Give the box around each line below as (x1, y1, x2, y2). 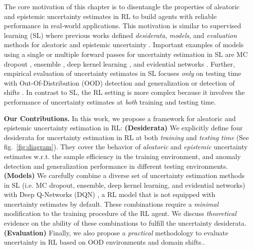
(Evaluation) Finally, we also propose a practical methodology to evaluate (4, 227, 229, 237)
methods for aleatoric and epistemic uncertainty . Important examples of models (4, 39, 244, 50)
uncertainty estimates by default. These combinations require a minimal (4, 198, 218, 209)
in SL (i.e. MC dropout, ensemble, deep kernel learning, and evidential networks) (4, 179, 245, 190)
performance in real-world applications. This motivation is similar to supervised (4, 20, 241, 31)
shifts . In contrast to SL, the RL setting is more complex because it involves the (4, 87, 245, 97)
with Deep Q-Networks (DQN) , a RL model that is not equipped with (4, 189, 216, 199)
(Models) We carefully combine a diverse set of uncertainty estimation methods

EXERCISE DIRECTIONS:
Exactly the lines from the one containing "shifts . In" through the end of the listing should be reproduced, both ends included and nothing more.

THE ANSWER:
shifts . In contrast to SL, the RL setting is more complex because it involves the (4, 87, 245, 97)
with Deep Q-Networks (DQN) , a RL model that is not equipped with (4, 189, 216, 199)
(Models) We carefully combine a diverse set of uncertainty estimation methods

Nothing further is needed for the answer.